The Royal School of Church Music (RSCM) is a Christian music education organisation dedicated to the promotion of music in Christian worship, in particular the repertoire and traditions of Anglican church music, largely through publications, training courses and an award scheme. The organisation was founded in England in 1927 by Sir Sydney Nicholson and today it operates internationally, with 8,500 members in over 40 countries worldwide, and is the largest church music organisation in Britain.

The RSCM was originally named the School of English Church Music and was only open to members of the Anglican Communion; today it is an interdenominational organisation, although it is still overseen by the Church of England.
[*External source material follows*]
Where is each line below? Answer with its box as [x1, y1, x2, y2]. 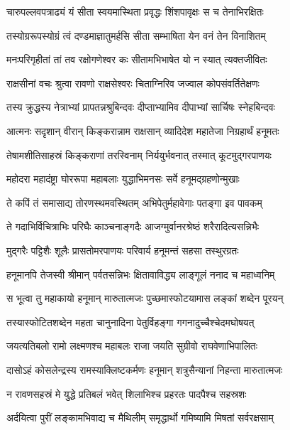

Choirs affiliated with the Royal School of Church Music often wear the RSCM medallion, which features a picture of Saint Nicolas, its patron saint.

History
The School of English Church Music (SECM) was founded in 1927 by Sir Sydney Nicholson, and opened at Buller’s Wood in Chislehurst in 1929. In 1945, it became the Royal School of Church Music (RSCM), and moved to Canterbury Cathedral. In 1954, it moved to Addington Palace and then in 1996 to Cleveland Lodge, Dorking. Since 2006, it has been based at Sarum College in Salisbury.

Activities 
The RSCM seeks to engage and encourage church music through awards, exams, publishing, residential courses and professional advice.

Education programmes include the Voice for Life and Church Music Skills schemes, as well as the long-running residential courses.

The RSCM publishes church music and other materials for choirs and organists, and produces a magazine, Church Music Quarterly (CMQ) which alongside Sunday by Sunday provides useful information for church musicians.

The Millennium Youth Choir is the charity's national youth choir which has sung for BBC Radio 3 Choral Evensong and the Proms. The RSCM Voices and RSCM Cathedral Singers are other choirs run by the RSCM.

Leadership 
 The Director is Hugh Morris (since 2018)
President of the Royal School of Church Music in America is Joseph Causby
President of RSCM Australia is Ross Cobb
President of RSCM South Africa is Malcolm Chalmers
President of RSCM New Zealand is Paul Ellis
The patron was HM The Queen

Directors of the RSCM 
1927–1947 Sydney Nicholson (formerly Organist of Carlisle and Manchester Cathedrals, and Westminster Abbey)

1954–1972 Gerald H. Knight (formerly Assistant Organist of Truro Cathedral)

1972–1989 Lionel Dakers (formerly Organist of Exeter and Ripon Cathedrals)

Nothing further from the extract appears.